“Okay.”
Arlee walked to the window and picked up a pot of purple-flowering African violets. “I’m going to sacrifice these—” Lightning cut jaggedly across the sky.
“Use the pink one.”
Arlee froze, arms extended, holding the pot plant.
Delphi felt a bit silly, but not enough to fall silent. “The pink violet is showing some disease. I think it’ll die anyway.”
Silently, Arlee swapped the plants, then put the small pot of pink African violets on Delphi’s desk.
Delphi swiveled around in her chair, still gripping the hilt of the sword.

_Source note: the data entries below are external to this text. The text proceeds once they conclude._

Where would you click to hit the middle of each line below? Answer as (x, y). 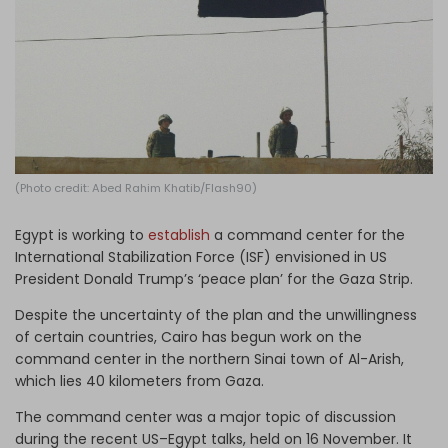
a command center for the (307, 234)
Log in (212, 25)
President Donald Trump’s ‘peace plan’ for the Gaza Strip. (216, 278)
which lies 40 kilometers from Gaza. (141, 380)
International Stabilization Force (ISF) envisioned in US (201, 256)
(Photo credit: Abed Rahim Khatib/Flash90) (136, 187)
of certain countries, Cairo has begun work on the (188, 336)
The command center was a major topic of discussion (205, 416)
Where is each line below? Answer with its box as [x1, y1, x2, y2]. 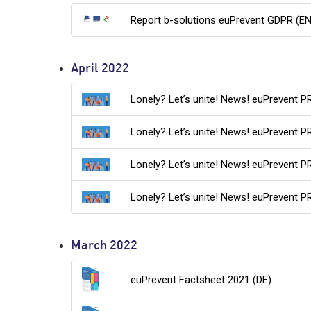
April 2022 [71, 63, 129, 76]
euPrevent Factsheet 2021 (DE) [131, 273, 272, 286]
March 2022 [71, 240, 137, 253]
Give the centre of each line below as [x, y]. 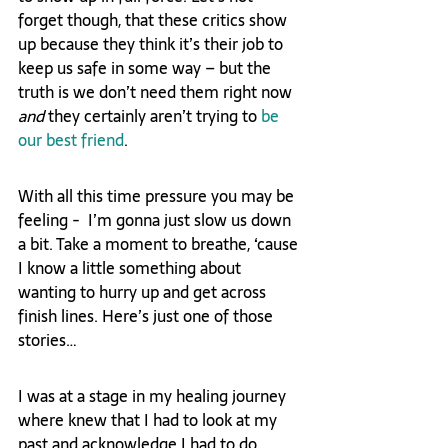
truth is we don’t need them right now [157, 92]
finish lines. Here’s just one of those [147, 316]
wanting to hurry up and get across [144, 292]
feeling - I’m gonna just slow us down [156, 220]
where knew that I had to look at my [149, 420]
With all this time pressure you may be [158, 196]
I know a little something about [131, 268]
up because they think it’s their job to [152, 44]

“Are you ready?” Arlee touched one finger to a leaf of the plant.
Delphi gulped. Arlee obviously hated killing even the diseased plant. She was doing this so that Delphi could learn the feel of death magic. So Delphi had better learn! “Ready.”
“Darkness at midday,” Arlee began a small death magic spell, pushing her entropic power into it.
Abruptly, light glowed from under Delphi’s hands.
Arlee broke off the death magic spell. The glow vanished.
“That wasn’t me!” Delphi said. “It was the sword.”
They stared at one another.
“Darkness at midday,” Arlee whispered.
The sword glowed faintly, then faded.
With a thought, Delphi switched on the overhead light. The electric lighting vanquished the storm’s gloominess. She turned the sword over in her hands. “Shawn Jackson brought this in, claiming it was Excalibur.”
“It lights up in the presence of death magic,” Arlee said.
“Or in the presence of evil?” Delphi suggested.
“Could be.” Arlee set the still-living African violet back on the bookcase by the window.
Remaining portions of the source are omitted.